_TASK_: An exact transcription of all the entries is needed; pictures stay out.

Start of GIVEN ENTRIES

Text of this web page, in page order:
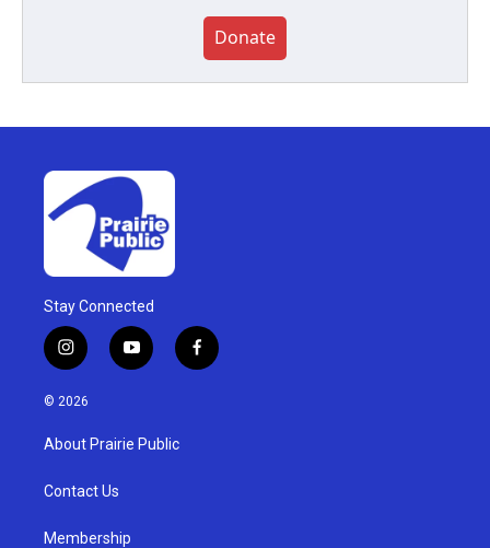
Donate
Stay Connected
i
n
s
g
a
y
o
u
b
f
a
© 2026
About Prairie Public
Contact Us
Membership
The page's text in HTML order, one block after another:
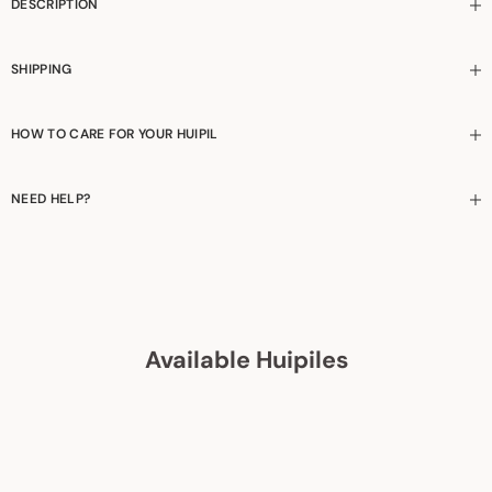
DESCRIPTION
SHIPPING
HOW TO CARE FOR YOUR HUIPIL
NEED HELP?
Available Huipiles
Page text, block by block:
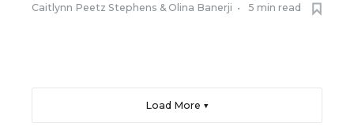
Caitlynn Peetz Stephens & Olina Banerji • 5 min read
Load More ▼
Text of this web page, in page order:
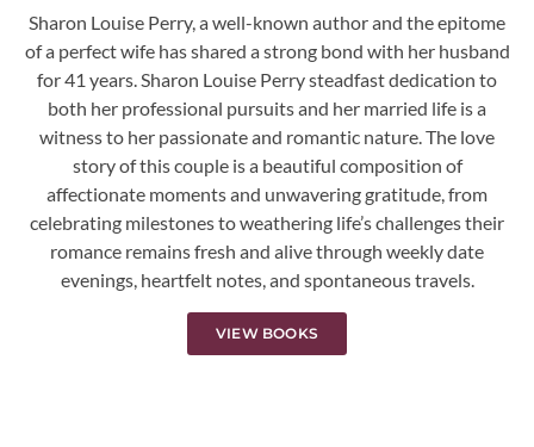
Sharon Louise Perry, a well-known author and the epitome
of a perfect wife has shared a strong bond with her husband
for 41 years. Sharon Louise Perry steadfast dedication to
both her professional pursuits and her married life is a
witness to her passionate and romantic nature. The love
story of this couple is a beautiful composition of
affectionate moments and unwavering gratitude, from
celebrating milestones to weathering life’s challenges their
romance remains fresh and alive through weekly date
evenings, heartfelt notes, and spontaneous travels.
VIEW BOOKS
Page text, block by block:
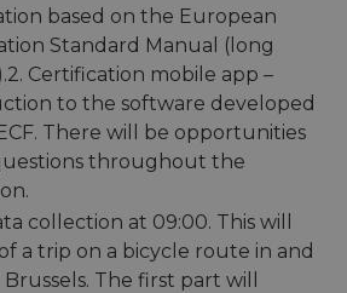
based on the European
Standard Manual (long
Certification mobile app –
to the software developed
There will be opportunities
throughout the
collection at 09:00. This will
a trip on a bicycle route in and
The first part will
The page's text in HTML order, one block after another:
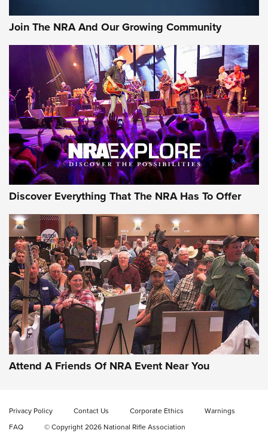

End of GIVEN ENTRIES

_EXERCISE SOLUTION_:
Text of this web page, in page order:
Donate
Stay Connected
i
n
s
g
a
y
o
u
b
f
a
© 2026
About Prairie Public
Contact Us
Membership
The page's text in HTML order, one block after another:
DESCRIPTION
SHIPPING
HOW TO CARE FOR YOUR HUIPIL
NEED HELP?
Available Huipiles
Page text, block by block:
Caitlynn Peetz Stephens & Olina Banerji • 5 min read
Load More ▼
Text of this web page, in page order:
Sharon Louise Perry, a well-known author and the epitome
of a perfect wife has shared a strong bond with her husband
for 41 years. Sharon Louise Perry steadfast dedication to
both her professional pursuits and her married life is a
witness to her passionate and romantic nature. The love
story of this couple is a beautiful composition of
affectionate moments and unwavering gratitude, from
celebrating milestones to weathering life’s challenges their
romance remains fresh and alive through weekly date
evenings, heartfelt notes, and spontaneous travels.
VIEW BOOKS
Page text, block by block:
based on the European
Standard Manual (long
Certification mobile app –
to the software developed
There will be opportunities
throughout the
collection at 09:00. This will
a trip on a bicycle route in and
The first part will
The page's text in HTML order, one block after another:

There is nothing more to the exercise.